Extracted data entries
------------------------

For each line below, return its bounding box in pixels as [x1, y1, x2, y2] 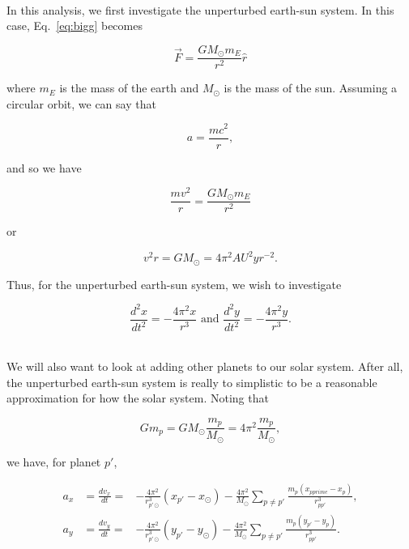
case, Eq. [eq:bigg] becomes [6, 17, 143, 34]
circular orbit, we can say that [6, 95, 156, 112]
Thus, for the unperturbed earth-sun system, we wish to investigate [6, 275, 342, 292]
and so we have [6, 159, 82, 176]
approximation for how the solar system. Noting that [6, 389, 269, 406]
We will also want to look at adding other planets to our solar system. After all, [6, 357, 403, 374]
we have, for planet [6, 453, 101, 470]
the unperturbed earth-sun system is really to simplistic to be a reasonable [6, 373, 377, 390]

------------------------

**PROBLEM REQUIREMENTS:** All lines from the one containing "We will also" to the last line above should be reproduced exactly, and no other lines should be given.

**REPLY TO THE TASK:**
We will also want to look at adding other planets to our solar system. After all, [6, 357, 403, 374]
we have, for planet [6, 453, 101, 470]
the unperturbed earth-sun system is really to simplistic to be a reasonable [6, 373, 377, 390]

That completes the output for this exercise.